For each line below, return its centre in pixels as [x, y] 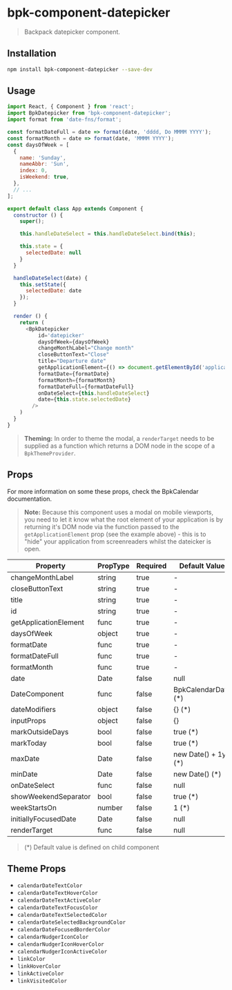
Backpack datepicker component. [72, 32]
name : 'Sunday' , [43, 158]
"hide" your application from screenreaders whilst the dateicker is [118, 541]
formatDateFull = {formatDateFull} [86, 387]
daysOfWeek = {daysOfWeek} [74, 342]
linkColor [31, 959]
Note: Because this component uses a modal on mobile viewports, [119, 512]
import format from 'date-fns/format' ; [65, 120]
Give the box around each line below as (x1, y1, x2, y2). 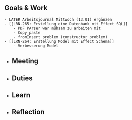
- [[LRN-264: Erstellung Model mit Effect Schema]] (4, 39, 114, 44)
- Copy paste (13, 30, 41, 35)
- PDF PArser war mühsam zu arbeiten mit (13, 26, 101, 31)
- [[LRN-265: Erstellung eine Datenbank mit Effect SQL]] (4, 21, 128, 26)
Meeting (11, 57, 39, 65)
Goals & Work (4, 4, 48, 12)
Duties (11, 74, 33, 82)
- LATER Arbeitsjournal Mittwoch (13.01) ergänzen (4, 17, 112, 22)
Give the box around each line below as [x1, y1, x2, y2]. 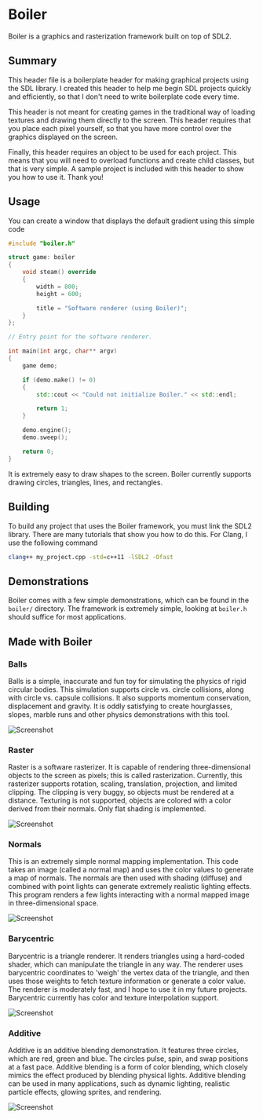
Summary [8, 54, 57, 68]
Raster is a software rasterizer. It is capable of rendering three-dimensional [8, 762, 251, 772]
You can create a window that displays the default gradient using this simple [8, 216, 255, 225]
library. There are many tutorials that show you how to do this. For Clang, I [8, 529, 248, 539]
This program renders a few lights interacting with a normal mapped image [8, 890, 250, 900]
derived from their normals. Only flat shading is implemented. [8, 804, 206, 814]
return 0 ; [22, 448, 55, 455]
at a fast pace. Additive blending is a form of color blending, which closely [8, 1062, 249, 1072]
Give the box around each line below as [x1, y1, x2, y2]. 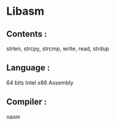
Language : [6, 63, 50, 73]
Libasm [6, 4, 45, 18]
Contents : [6, 29, 47, 39]
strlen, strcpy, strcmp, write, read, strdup [6, 45, 109, 52]
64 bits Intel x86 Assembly [6, 78, 74, 86]
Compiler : [6, 97, 47, 107]
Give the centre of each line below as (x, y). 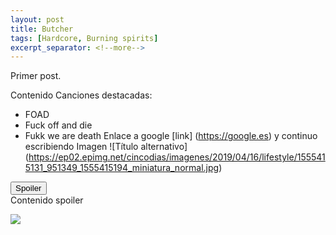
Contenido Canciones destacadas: (81, 95)
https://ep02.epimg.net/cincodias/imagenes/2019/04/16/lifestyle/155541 (177, 157)
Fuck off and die (58, 125)
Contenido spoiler (47, 200)
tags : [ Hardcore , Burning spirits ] (84, 38)
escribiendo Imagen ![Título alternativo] (106, 147)
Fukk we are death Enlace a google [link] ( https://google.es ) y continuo (171, 136)
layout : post (37, 19)
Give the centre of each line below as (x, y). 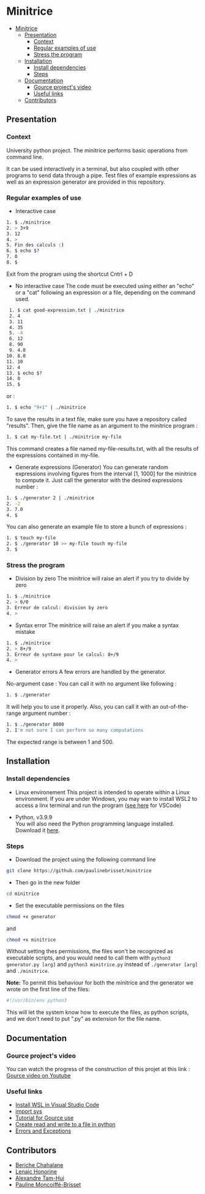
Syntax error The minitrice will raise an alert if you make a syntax (97, 625)
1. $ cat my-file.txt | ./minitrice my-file (64, 437)
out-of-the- (174, 707)
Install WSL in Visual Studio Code (57, 1105)
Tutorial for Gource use (44, 1118)
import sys (29, 1111)
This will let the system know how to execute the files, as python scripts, (98, 1012)
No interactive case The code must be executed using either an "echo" (105, 286)
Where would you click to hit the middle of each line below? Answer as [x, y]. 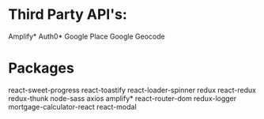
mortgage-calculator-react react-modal [72, 106]
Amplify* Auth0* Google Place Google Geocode [87, 36]
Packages [41, 68]
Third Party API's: [68, 15]
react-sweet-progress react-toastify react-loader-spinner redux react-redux [132, 90]
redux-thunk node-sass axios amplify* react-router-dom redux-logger [123, 98]
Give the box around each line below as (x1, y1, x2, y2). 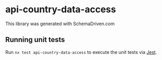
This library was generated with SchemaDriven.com (5, 21, 115, 27)
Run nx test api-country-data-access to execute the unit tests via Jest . (5, 49, 157, 55)
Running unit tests (5, 35, 65, 44)

******

Transcribe only this stretch of the data: the line with "Goals & Work (4, 4, 48, 12)", the line with "This program renders", and every line in between. Leave out the pictures.

Goals & Work (4, 4, 48, 12)
Duties (11, 74, 33, 82)
- LATER Arbeitsjournal Mittwoch (13.01) ergänzen (4, 17, 112, 22)
Give the box around each line below as [x1, y1, x2, y2]. 
Summary [8, 54, 57, 68]
Raster is a software rasterizer. It is capable of rendering three-dimensional [8, 762, 251, 772]
You can create a window that displays the default gradient using this simple [8, 216, 255, 225]
library. There are many tutorials that show you how to do this. For Clang, I [8, 529, 248, 539]
This program renders a few lights interacting with a normal mapped image [8, 890, 250, 900]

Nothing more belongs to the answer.